═════ MATERIAL PROVIDED

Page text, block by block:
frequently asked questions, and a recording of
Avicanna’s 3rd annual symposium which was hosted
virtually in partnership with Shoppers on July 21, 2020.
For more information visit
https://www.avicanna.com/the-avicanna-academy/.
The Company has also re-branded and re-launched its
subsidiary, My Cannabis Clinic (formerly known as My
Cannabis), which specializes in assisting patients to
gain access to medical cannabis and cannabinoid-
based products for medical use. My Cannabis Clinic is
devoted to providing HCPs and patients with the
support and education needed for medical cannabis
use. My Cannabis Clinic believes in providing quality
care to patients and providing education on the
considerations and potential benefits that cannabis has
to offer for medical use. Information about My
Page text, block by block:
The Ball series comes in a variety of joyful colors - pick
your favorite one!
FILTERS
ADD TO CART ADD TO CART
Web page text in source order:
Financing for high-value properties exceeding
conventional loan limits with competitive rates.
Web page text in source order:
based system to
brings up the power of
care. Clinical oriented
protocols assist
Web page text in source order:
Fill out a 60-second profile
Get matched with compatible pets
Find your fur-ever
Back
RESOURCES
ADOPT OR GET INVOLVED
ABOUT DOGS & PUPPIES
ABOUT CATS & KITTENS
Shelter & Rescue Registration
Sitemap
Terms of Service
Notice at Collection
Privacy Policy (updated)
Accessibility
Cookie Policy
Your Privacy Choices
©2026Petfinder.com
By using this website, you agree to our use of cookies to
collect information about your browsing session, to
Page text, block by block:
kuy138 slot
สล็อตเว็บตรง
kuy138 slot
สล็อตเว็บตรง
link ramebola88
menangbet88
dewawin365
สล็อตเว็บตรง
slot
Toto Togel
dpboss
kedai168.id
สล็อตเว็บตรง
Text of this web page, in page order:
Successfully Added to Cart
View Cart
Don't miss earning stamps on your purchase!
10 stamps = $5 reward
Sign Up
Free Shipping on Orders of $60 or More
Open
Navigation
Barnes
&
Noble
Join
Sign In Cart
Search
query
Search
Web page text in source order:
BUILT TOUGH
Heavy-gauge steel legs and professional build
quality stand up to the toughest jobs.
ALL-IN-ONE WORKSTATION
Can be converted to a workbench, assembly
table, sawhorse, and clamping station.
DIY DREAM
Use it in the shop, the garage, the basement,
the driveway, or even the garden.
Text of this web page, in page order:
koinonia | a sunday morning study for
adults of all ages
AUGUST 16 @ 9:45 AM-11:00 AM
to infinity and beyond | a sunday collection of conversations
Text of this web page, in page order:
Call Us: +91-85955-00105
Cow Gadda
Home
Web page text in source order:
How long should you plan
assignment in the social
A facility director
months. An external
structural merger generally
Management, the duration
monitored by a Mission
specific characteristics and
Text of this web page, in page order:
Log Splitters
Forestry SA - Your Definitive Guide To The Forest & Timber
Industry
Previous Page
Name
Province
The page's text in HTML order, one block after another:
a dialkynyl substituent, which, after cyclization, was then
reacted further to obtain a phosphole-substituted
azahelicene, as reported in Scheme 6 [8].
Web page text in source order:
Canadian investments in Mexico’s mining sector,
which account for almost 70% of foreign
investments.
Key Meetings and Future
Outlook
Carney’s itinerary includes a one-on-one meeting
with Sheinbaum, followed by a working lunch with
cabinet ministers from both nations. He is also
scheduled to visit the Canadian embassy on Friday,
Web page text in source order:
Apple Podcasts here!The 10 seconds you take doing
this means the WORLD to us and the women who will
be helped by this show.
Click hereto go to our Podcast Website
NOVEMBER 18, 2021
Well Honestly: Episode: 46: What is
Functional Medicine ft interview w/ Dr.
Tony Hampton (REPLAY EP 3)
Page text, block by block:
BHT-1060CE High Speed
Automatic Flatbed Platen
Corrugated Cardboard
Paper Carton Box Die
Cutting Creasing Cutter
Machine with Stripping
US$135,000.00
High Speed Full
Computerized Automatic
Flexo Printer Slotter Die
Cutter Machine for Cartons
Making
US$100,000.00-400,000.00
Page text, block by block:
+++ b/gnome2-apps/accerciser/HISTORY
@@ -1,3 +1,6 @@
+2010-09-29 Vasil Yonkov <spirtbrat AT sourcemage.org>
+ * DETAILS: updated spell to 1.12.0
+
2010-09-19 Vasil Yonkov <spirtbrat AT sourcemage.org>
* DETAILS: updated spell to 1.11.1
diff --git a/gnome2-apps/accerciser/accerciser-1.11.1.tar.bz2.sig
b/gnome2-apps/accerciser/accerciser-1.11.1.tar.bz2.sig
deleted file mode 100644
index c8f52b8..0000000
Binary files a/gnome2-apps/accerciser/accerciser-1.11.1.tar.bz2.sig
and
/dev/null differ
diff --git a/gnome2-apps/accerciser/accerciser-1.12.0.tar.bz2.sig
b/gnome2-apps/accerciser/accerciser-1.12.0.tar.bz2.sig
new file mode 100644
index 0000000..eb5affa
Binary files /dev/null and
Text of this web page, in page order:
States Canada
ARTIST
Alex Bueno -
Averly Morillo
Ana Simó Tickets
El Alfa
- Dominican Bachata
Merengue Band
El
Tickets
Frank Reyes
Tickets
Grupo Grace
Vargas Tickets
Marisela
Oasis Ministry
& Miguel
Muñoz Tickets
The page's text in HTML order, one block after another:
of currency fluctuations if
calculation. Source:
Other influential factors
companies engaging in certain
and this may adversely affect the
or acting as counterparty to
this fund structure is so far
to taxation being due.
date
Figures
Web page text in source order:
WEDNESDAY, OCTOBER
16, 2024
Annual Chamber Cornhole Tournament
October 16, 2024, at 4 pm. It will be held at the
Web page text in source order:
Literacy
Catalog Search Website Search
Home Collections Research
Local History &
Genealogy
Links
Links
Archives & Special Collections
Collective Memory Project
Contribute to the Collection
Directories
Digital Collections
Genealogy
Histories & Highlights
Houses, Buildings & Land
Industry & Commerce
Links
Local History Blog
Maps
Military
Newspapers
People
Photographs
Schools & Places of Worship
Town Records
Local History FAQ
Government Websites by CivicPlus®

══════════

### ABOUT THIS EXERCISE
Scan the entries above for the string "Collections" and copy each line containing it.

### TASK OUTPUT
Home Collections Research
Archives & Special Collections
Digital Collections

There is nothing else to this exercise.